Questo pezzo è uscito sulla rivista «Lo Straniero»

Per la prima volta la casa editrice Adelphi riunisce in un unico volume l’autobiografia che Thomas Bernhard affidò, tra il 1975 e il 1982, a cinque romanzi (L’origine – un accenno, La cantina – una via di scampoIl respiro – una decisione, Il freddo – una segregazione, per ultimo Un bambino) i quali, riletti oggi, dopo che sulla prosa maniacale e vorticosa del loro autore è stato detto tutto, suonano come un libro sapienziale e insieme un manifesto vivo della resistenza umana (della possibilità che il nucleo irriducibile della nostra dignità possa rifiutarsi di venire schiacciato da ciò che gli è ostile e contrario, cioè da quasi tutto) e dunque come l’antitesi dell’ossessione e del virtuosismo fini a se stessi da cui i peggiori travisatori dello scrittore austriaco si illudono di sentirsi rappresentati.

Flannery O’Connor sosteneva che chiunque sia sopravvissuto all’infanzia possiede sufficienti informazioni sulla vita per il resto dei propri giorni. Nel caso di Bernhard non solo di sopravvivenza fisica si tratta, ma di un’integrità capace di non venire intaccata oltre la misura che impedirebbe di offrire calvinianamente testimonianza di ciò che, nell’inferno che abitiamo, non lo è ancora, addirittura del non-inferno a cui (pagando un prezzo statutariamente più elevato di ciò che se ne ricava, rendendo proprio per questo il ricavato inestimabile) siamo riusciti a dare spazio.

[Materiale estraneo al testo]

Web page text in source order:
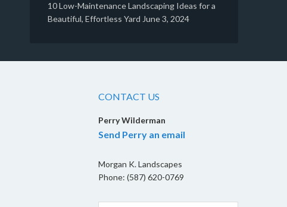
10 Low-Maintenance Landscaping Ideas for a
Beautiful, Effortless Yard June 3, 2024
CONTACT US
Perry Wilderman
Send Perry an email
Morgan K. Landscapes
Phone: (587) 620-0769
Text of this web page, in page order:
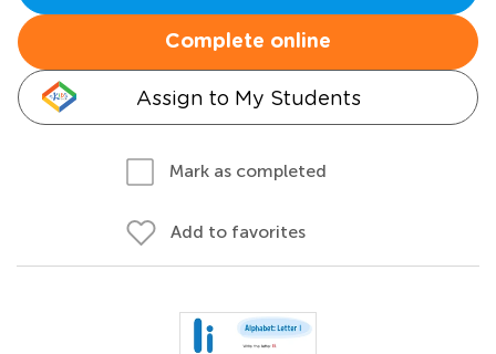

E infatti Thomas Bernhard, che tra le tappe del suo romanzo di formazione in cinque movimenti a un certo punto si ritrova in un letto d’ospedale per un male ai polmoni, ripete tra il sibillino e il beffardo (lui, che proprio a causa dei problemi polmonari morì all’età di cinquantotto anni) che l’infermità da cui siamo toccati è anche di natura spirituale. “Ogni malattia può essere definita malattia dell’anima” recita non a caso l’epigrafe di Novalis a Il freddo. Come a dire che non è importante morire – visto che tutti dobbiamo farlo – ma come si muore; vale a dire come si vive: come si può riuscire (con tenacia, pazienza, risolutezza pienamente umani, e dunque patologici in un mondo che all’uomo lascia sempre meno spazio) a superare i terribili ostacoli etici, fisici, morali, i quali, indebolendoci lungo la strada che conduce a un appuntamento inevitabile, sarebbero preposti a una caduta che a quel punto risulterebbe sempre prematura e colpevole.

Si tratta di una forma d’eroismo che è la perfetta antitesi di quello nazista. Non è un caso che l’Autobiografia – la quale non procede in ordine cronologico – prenda le mosse proprio dall’ex convitto nazionalsocialista (poi cattolico) in cui il piccolo Thomas si ritrova ad affrontare le prime spaventose prove di sopravvivenza. Un crocifisso che non ha nulla di evangelico e molto di cupamente confessionale sostituisce a un certo punto sulle pareti del convitto il ritratto di Adolf Hitler che c’era stato fino a poco tempo prima, ed è questo avvicendamento a segnare un passaggio fondamentale, dentro e fuori la letteratura. La tragicomica Cacania del grande scrittore austriaco di inizio Novecento – Robert Musil – non esiste più; al suo posto un mondo (l’Austria per il tutto) in cui l’uscita dalle due guerre mondiali non è che un passaggio di consegne tra poteri; la pace come una prosecuzione su altri piani di ciò che ottusità, follia, cupidigia e crudeltà (immutate, forse eterne) hanno fatto da insostituibile alimento.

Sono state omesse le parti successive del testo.